REVEREND L. R. DAVIS, PLAINTIFF-APPELLANT

v.

KEYSTONE PRINTING SERVICE, INC., D/B/A THE NEWS-SUN ET AL., DEFENDANTS-APPELLEES



APPELLATE COURT OF ILLINOIS, SECOND DISTRICT

507 N.E.2d 1358, 155 Ill. App. 3d 309, 108 Ill. Dec. 17 1987.IL.598

Appeal from the Circuit Court of Lake County; the Hon. William D. Block, Judge, presiding.

APPELLATE Judges:

JUSTICE DUNN delivered the opinion of the court. LINDBERG, P.J., and HOPF, J., concur.

DECISION OF THE COURT DELIVERED BY THE HONORABLE JUDGE DUNN

Plaintiff, Rev. L. R. Davis, brought a libel action against Keystone Printing Service, Inc., publisher of the News-Sun, a Lake County newspaper, and Adrienne Drell, a reporter for the News-Sun, based on a series of articles published in defendants' newspaper. The trial court, on defendants' motion for summary judgment, found plaintiff to be a limited purpose public figure and that the subjects of the articles were matters of public concern, thereby requiring plaintiff to prove malice on the part of defendants. The trial court further found that there was no evidence from which a finding of malice could be made by a trier of fact and granted summary judgment for defendants. From that order plaintiff appeals. For the reasons set forth below, we reverse.

On February 19, 1980, the News-Sun published the first in a series of articles which plaintiff claims libeled him. The articles reported that plaintiff lured members of his religious organization into homosexual encounters, promoted illegal absences from the United States Navy, and encouraged large personal contributions ($100,000 from one family alone). The articles were based mainly on interviews conducted by Drell. Subsequent articles, eight in all, contained further details.

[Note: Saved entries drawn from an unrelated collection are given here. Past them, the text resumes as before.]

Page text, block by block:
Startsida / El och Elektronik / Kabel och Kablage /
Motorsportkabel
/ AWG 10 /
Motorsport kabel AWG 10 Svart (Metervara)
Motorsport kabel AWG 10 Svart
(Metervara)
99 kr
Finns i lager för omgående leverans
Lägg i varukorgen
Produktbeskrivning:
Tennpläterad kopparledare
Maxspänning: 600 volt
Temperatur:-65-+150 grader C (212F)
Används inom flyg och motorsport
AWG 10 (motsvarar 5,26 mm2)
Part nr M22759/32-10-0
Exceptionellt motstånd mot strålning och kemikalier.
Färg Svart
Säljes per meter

A full recital of the facts of this case, both disputed and undisputed, would be inordinately lengthy. Specific facts will only be set out as needed. More details appear in this court's opinion in Davis v. Keystone Printing Service, Inc. (1982), 111 Ill. App. 3d 427 (hereinafter Davis I).

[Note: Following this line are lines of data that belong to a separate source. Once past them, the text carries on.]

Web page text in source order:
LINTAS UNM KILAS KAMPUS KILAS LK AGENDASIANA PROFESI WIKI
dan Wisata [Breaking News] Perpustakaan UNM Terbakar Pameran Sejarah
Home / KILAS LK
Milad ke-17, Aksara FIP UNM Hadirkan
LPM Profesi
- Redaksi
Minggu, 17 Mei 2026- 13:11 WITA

This is the second time this matter has been before this court. Previously, the trial court dismissed the complaint based on its Conclusion that plaintiff was a public figure and that he had failed to allege actual malice on the part of defendants. This court held that it was error for the trial court to find plaintiff to be a public figure based only on the pleadings and the articles in question. (Davis v. Keystone Printing Service, Inc. (1982), 111 Ill. App. 3d 427.) We further held that plaintiff had sufficiently alleged malice to withstand a motion to dismiss. (111 Ill. App. 3d 427, 443.) The trial court's dismissal of plaintiff's complaint was thus reversed, and the cause was remanded for further proceedings.

On remand, defendants filed a motion for summary judgment and in support of their motion submitted affidavits and deposition transcripts from defendant Drell, editors of the News-Sun, and other persons familiar with plaintiff's activities, as well as past News-Sun articles in which plaintiff had been mentioned. Based on this additional information the trial court granted defendants' motion.

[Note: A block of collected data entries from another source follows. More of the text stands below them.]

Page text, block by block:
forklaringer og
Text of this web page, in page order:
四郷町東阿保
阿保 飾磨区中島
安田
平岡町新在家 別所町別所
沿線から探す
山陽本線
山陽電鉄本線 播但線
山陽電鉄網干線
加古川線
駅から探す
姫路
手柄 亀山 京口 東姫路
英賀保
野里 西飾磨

The first issue we must decide is whether plaintiff was properly required to prove that the articles in question were published with actual malice. In New York Times Co. v. Sullivan (1964), 376 U.S. 254, 11 L. Ed. 2d 686, 84 S. Ct. 710, the United States Supreme Court first held that the constitutional freedoms of speech and press preclude a public official from recovering damages for defamation relating to his official conduct unless he can prove that the statement was made with actual malice. Malice was defined as publishing with knowledge that the statement was false or with reckless disregard of whether it was false or not. (376 U.S. 254, 280, 11 L. Ed. 2d 686, 706, 84 S. Ct. 710, 726.) The New York Times rule was subsequently extended to cover "public figures" as well as public officials in Curtis Publishing Co. v. Butts and Associated Press v. Walker (1967), 388 U.S. 130, 18 L. Ed. 2d 1094, 87 S. Ct. 1975.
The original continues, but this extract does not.